▶ _Work to be completed_
Every entry in the listing below has to be transcribed exactly.

▶ _Supplied material_
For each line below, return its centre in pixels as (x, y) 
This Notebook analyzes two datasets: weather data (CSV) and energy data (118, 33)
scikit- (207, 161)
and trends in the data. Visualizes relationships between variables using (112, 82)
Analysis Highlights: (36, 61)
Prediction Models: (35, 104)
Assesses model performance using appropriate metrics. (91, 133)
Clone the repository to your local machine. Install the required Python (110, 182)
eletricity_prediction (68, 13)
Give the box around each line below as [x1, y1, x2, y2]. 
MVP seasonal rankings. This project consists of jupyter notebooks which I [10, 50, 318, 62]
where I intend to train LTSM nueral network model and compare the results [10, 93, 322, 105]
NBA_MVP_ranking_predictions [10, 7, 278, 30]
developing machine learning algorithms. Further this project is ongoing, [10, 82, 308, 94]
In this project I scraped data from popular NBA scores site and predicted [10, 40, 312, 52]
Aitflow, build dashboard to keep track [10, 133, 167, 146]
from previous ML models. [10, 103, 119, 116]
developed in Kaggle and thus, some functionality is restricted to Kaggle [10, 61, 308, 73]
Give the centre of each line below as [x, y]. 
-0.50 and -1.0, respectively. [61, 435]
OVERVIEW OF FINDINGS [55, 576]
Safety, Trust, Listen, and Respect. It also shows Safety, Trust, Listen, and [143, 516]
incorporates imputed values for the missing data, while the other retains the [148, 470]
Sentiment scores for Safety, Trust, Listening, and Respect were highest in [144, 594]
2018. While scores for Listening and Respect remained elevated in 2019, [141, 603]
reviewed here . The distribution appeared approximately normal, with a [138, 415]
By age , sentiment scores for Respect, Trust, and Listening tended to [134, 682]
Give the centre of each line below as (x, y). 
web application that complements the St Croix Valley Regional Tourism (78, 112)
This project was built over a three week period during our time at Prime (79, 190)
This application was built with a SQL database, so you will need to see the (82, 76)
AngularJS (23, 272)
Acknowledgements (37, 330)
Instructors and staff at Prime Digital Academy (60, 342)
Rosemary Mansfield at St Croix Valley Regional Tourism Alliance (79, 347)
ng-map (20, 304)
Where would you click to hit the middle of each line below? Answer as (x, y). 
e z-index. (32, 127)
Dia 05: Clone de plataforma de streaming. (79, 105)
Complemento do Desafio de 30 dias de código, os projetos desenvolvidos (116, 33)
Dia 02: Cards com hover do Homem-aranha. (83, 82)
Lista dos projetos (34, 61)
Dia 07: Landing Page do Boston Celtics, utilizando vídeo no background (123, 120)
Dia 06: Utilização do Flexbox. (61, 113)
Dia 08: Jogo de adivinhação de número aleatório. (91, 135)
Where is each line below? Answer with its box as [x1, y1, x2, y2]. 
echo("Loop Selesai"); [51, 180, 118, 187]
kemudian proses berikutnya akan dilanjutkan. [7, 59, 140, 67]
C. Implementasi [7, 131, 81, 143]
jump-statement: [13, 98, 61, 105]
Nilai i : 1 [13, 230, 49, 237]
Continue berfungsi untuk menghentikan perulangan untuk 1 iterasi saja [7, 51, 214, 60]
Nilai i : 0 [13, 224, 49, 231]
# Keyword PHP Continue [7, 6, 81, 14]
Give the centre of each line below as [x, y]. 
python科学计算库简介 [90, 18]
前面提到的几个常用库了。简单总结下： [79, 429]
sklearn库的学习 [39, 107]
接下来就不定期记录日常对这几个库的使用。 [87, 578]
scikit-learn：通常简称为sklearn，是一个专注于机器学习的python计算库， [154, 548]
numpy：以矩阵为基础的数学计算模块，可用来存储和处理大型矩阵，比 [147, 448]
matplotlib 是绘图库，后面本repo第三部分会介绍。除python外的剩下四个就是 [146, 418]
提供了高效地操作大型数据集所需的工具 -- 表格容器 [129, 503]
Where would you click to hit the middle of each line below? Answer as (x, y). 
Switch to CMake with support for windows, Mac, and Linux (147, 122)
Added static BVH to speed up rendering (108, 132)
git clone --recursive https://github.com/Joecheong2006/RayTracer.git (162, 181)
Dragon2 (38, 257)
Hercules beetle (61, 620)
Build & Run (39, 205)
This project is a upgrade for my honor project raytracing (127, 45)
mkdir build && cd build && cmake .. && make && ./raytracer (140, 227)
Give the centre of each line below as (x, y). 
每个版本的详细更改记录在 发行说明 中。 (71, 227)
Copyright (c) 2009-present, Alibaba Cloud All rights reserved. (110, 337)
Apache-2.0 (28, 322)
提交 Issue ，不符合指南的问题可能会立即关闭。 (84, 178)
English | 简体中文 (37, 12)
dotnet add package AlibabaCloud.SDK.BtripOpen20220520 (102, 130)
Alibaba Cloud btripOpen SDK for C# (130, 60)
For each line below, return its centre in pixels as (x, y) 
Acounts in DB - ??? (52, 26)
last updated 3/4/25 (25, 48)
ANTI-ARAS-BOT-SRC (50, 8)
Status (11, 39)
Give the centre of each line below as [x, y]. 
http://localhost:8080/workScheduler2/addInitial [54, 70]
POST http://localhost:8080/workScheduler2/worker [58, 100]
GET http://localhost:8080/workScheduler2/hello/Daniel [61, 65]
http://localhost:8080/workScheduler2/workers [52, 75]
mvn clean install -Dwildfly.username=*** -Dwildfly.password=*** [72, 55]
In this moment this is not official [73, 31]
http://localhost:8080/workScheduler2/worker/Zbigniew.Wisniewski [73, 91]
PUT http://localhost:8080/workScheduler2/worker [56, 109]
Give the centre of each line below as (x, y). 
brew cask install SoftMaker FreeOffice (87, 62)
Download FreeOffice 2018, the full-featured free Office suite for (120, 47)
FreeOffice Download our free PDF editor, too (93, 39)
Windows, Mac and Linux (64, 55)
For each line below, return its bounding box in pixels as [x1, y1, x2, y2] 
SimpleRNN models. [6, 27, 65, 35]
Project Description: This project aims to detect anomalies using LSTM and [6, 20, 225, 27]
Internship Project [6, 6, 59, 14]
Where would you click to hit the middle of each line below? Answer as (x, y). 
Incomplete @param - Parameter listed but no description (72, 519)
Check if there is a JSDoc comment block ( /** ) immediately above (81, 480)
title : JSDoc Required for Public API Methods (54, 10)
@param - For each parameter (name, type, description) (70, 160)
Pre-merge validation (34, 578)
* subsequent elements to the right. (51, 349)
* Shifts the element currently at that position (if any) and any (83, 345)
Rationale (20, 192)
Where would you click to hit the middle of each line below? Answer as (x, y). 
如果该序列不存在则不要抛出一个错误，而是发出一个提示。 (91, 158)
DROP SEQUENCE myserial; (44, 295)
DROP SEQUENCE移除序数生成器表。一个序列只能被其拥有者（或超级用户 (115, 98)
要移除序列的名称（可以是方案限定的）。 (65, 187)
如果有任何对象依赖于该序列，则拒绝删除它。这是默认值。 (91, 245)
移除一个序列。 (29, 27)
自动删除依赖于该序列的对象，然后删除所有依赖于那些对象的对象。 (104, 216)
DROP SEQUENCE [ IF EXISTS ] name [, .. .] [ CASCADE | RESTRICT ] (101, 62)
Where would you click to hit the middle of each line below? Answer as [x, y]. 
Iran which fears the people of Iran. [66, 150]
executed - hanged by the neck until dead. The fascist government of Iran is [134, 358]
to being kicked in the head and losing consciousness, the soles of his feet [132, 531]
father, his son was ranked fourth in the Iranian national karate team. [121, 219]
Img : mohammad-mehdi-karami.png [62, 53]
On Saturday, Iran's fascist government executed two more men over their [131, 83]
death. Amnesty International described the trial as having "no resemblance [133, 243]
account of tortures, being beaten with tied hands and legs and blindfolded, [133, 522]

▶ _Solution to the exercise_
For each line below, return its centre in pixels as (x, y) 
This Notebook analyzes two datasets: weather data (CSV) and energy data (118, 33)
scikit- (207, 161)
and trends in the data. Visualizes relationships between variables using (112, 82)
Analysis Highlights: (36, 61)
Prediction Models: (35, 104)
Assesses model performance using appropriate metrics. (91, 133)
Clone the repository to your local machine. Install the required Python (110, 182)
eletricity_prediction (68, 13)
Give the box around each line below as [x1, y1, x2, y2]. 
MVP seasonal rankings. This project consists of jupyter notebooks which I [10, 50, 318, 62]
where I intend to train LTSM nueral network model and compare the results [10, 93, 322, 105]
NBA_MVP_ranking_predictions [10, 7, 278, 30]
developing machine learning algorithms. Further this project is ongoing, [10, 82, 308, 94]
In this project I scraped data from popular NBA scores site and predicted [10, 40, 312, 52]
Aitflow, build dashboard to keep track [10, 133, 167, 146]
from previous ML models. [10, 103, 119, 116]
developed in Kaggle and thus, some functionality is restricted to Kaggle [10, 61, 308, 73]
Give the centre of each line below as [x, y]. 
-0.50 and -1.0, respectively. [61, 435]
OVERVIEW OF FINDINGS [55, 576]
Safety, Trust, Listen, and Respect. It also shows Safety, Trust, Listen, and [143, 516]
incorporates imputed values for the missing data, while the other retains the [148, 470]
Sentiment scores for Safety, Trust, Listening, and Respect were highest in [144, 594]
2018. While scores for Listening and Respect remained elevated in 2019, [141, 603]
reviewed here . The distribution appeared approximately normal, with a [138, 415]
By age , sentiment scores for Respect, Trust, and Listening tended to [134, 682]
Give the centre of each line below as (x, y). 
web application that complements the St Croix Valley Regional Tourism (78, 112)
This project was built over a three week period during our time at Prime (79, 190)
This application was built with a SQL database, so you will need to see the (82, 76)
AngularJS (23, 272)
Acknowledgements (37, 330)
Instructors and staff at Prime Digital Academy (60, 342)
Rosemary Mansfield at St Croix Valley Regional Tourism Alliance (79, 347)
ng-map (20, 304)
Where would you click to hit the middle of each line below? Answer as (x, y). 
e z-index. (32, 127)
Dia 05: Clone de plataforma de streaming. (79, 105)
Complemento do Desafio de 30 dias de código, os projetos desenvolvidos (116, 33)
Dia 02: Cards com hover do Homem-aranha. (83, 82)
Lista dos projetos (34, 61)
Dia 07: Landing Page do Boston Celtics, utilizando vídeo no background (123, 120)
Dia 06: Utilização do Flexbox. (61, 113)
Dia 08: Jogo de adivinhação de número aleatório. (91, 135)
Where is each line below? Answer with its box as [x1, y1, x2, y2]. 
echo("Loop Selesai"); [51, 180, 118, 187]
kemudian proses berikutnya akan dilanjutkan. [7, 59, 140, 67]
C. Implementasi [7, 131, 81, 143]
jump-statement: [13, 98, 61, 105]
Nilai i : 1 [13, 230, 49, 237]
Continue berfungsi untuk menghentikan perulangan untuk 1 iterasi saja [7, 51, 214, 60]
Nilai i : 0 [13, 224, 49, 231]
# Keyword PHP Continue [7, 6, 81, 14]
Give the centre of each line below as [x, y]. 
python科学计算库简介 [90, 18]
前面提到的几个常用库了。简单总结下： [79, 429]
sklearn库的学习 [39, 107]
接下来就不定期记录日常对这几个库的使用。 [87, 578]
scikit-learn：通常简称为sklearn，是一个专注于机器学习的python计算库， [154, 548]
numpy：以矩阵为基础的数学计算模块，可用来存储和处理大型矩阵，比 [147, 448]
matplotlib 是绘图库，后面本repo第三部分会介绍。除python外的剩下四个就是 [146, 418]
提供了高效地操作大型数据集所需的工具 -- 表格容器 [129, 503]
Where would you click to hit the middle of each line below? Answer as (x, y). 
Switch to CMake with support for windows, Mac, and Linux (147, 122)
Added static BVH to speed up rendering (108, 132)
git clone --recursive https://github.com/Joecheong2006/RayTracer.git (162, 181)
Dragon2 (38, 257)
Hercules beetle (61, 620)
Build & Run (39, 205)
This project is a upgrade for my honor project raytracing (127, 45)
mkdir build && cd build && cmake .. && make && ./raytracer (140, 227)
Give the centre of each line below as (x, y). 
每个版本的详细更改记录在 发行说明 中。 (71, 227)
Copyright (c) 2009-present, Alibaba Cloud All rights reserved. (110, 337)
Apache-2.0 (28, 322)
提交 Issue ，不符合指南的问题可能会立即关闭。 (84, 178)
English | 简体中文 (37, 12)
dotnet add package AlibabaCloud.SDK.BtripOpen20220520 (102, 130)
Alibaba Cloud btripOpen SDK for C# (130, 60)
For each line below, return its centre in pixels as (x, y) 
Acounts in DB - ??? (52, 26)
last updated 3/4/25 (25, 48)
ANTI-ARAS-BOT-SRC (50, 8)
Status (11, 39)
Give the centre of each line below as [x, y]. 
http://localhost:8080/workScheduler2/addInitial [54, 70]
POST http://localhost:8080/workScheduler2/worker [58, 100]
GET http://localhost:8080/workScheduler2/hello/Daniel [61, 65]
http://localhost:8080/workScheduler2/workers [52, 75]
mvn clean install -Dwildfly.username=*** -Dwildfly.password=*** [72, 55]
In this moment this is not official [73, 31]
http://localhost:8080/workScheduler2/worker/Zbigniew.Wisniewski [73, 91]
PUT http://localhost:8080/workScheduler2/worker [56, 109]
Give the centre of each line below as (x, y). 
brew cask install SoftMaker FreeOffice (87, 62)
Download FreeOffice 2018, the full-featured free Office suite for (120, 47)
FreeOffice Download our free PDF editor, too (93, 39)
Windows, Mac and Linux (64, 55)
For each line below, return its bounding box in pixels as [x1, y1, x2, y2] 
SimpleRNN models. [6, 27, 65, 35]
Project Description: This project aims to detect anomalies using LSTM and [6, 20, 225, 27]
Internship Project [6, 6, 59, 14]
Where would you click to hit the middle of each line below? Answer as (x, y). 
Incomplete @param - Parameter listed but no description (72, 519)
Check if there is a JSDoc comment block ( /** ) immediately above (81, 480)
title : JSDoc Required for Public API Methods (54, 10)
@param - For each parameter (name, type, description) (70, 160)
Pre-merge validation (34, 578)
* subsequent elements to the right. (51, 349)
* Shifts the element currently at that position (if any) and any (83, 345)
Rationale (20, 192)
Where would you click to hit the middle of each line below? Answer as (x, y). 
如果该序列不存在则不要抛出一个错误，而是发出一个提示。 (91, 158)
DROP SEQUENCE myserial; (44, 295)
DROP SEQUENCE移除序数生成器表。一个序列只能被其拥有者（或超级用户 (115, 98)
要移除序列的名称（可以是方案限定的）。 (65, 187)
如果有任何对象依赖于该序列，则拒绝删除它。这是默认值。 (91, 245)
移除一个序列。 (29, 27)
自动删除依赖于该序列的对象，然后删除所有依赖于那些对象的对象。 (104, 216)
DROP SEQUENCE [ IF EXISTS ] name [, .. .] [ CASCADE | RESTRICT ] (101, 62)
Where would you click to hit the middle of each line below? Answer as [x, y]. 
Iran which fears the people of Iran. [66, 150]
executed - hanged by the neck until dead. The fascist government of Iran is [134, 358]
to being kicked in the head and losing consciousness, the soles of his feet [132, 531]
father, his son was ranked fourth in the Iranian national karate team. [121, 219]
Img : mohammad-mehdi-karami.png [62, 53]
On Saturday, Iran's fascist government executed two more men over their [131, 83]
death. Amnesty International described the trial as having "no resemblance [133, 243]
account of tortures, being beaten with tied hands and legs and blindfolded, [133, 522]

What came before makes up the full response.